Filter the listing below, copying every line in which the word "completion" appears.

### DATA RECORDS
=== Begin Enclosure ===
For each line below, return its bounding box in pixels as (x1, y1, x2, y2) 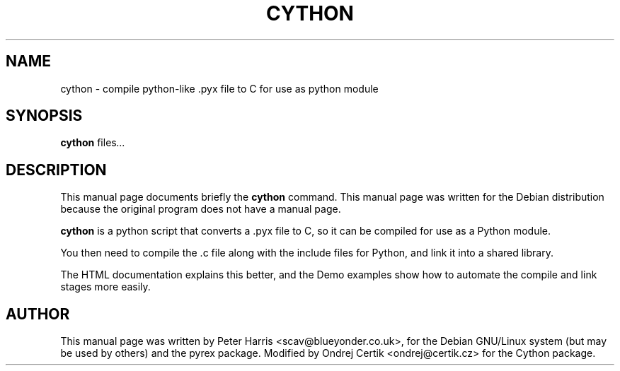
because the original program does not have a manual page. (60, 203, 341, 216)
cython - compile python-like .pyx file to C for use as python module (60, 82, 379, 95)
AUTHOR (6, 305, 70, 323)
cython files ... (60, 136, 125, 149)
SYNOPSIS (6, 107, 83, 125)
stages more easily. (60, 281, 151, 293)
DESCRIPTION (6, 160, 107, 179)
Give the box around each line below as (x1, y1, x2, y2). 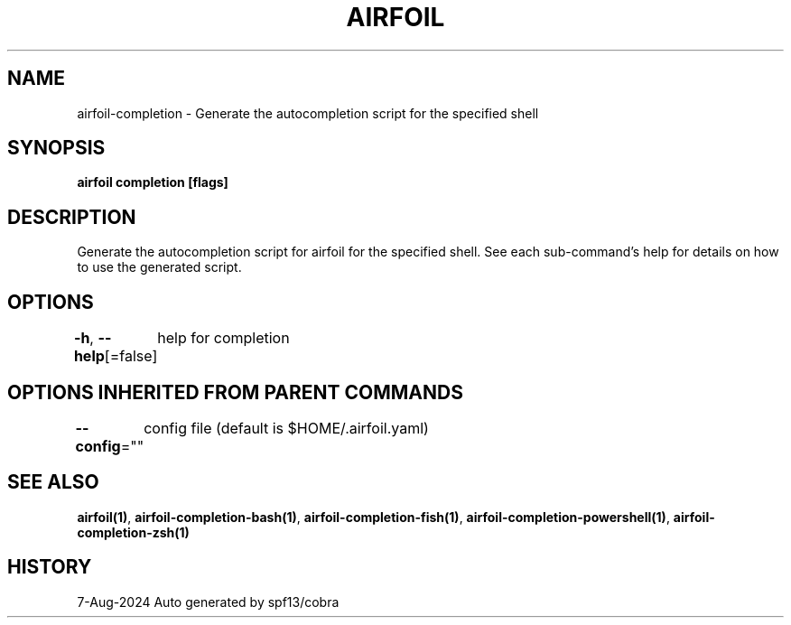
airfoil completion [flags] (77, 174, 228, 191)
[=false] (104, 347, 158, 366)
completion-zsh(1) (77, 524, 190, 540)
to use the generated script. (77, 259, 242, 275)
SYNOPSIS (7, 136, 106, 160)
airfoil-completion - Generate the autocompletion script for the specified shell (77, 105, 539, 121)
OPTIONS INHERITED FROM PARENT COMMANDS (7, 380, 463, 404)
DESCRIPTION (7, 205, 136, 229)
=== End Enclosure ===
### COMPLETED TASK
airfoil completion [flags] (77, 174, 228, 191)
completion-zsh(1) (77, 524, 190, 540)
airfoil-completion - Generate the autocompletion script for the specified shell (77, 105, 539, 121)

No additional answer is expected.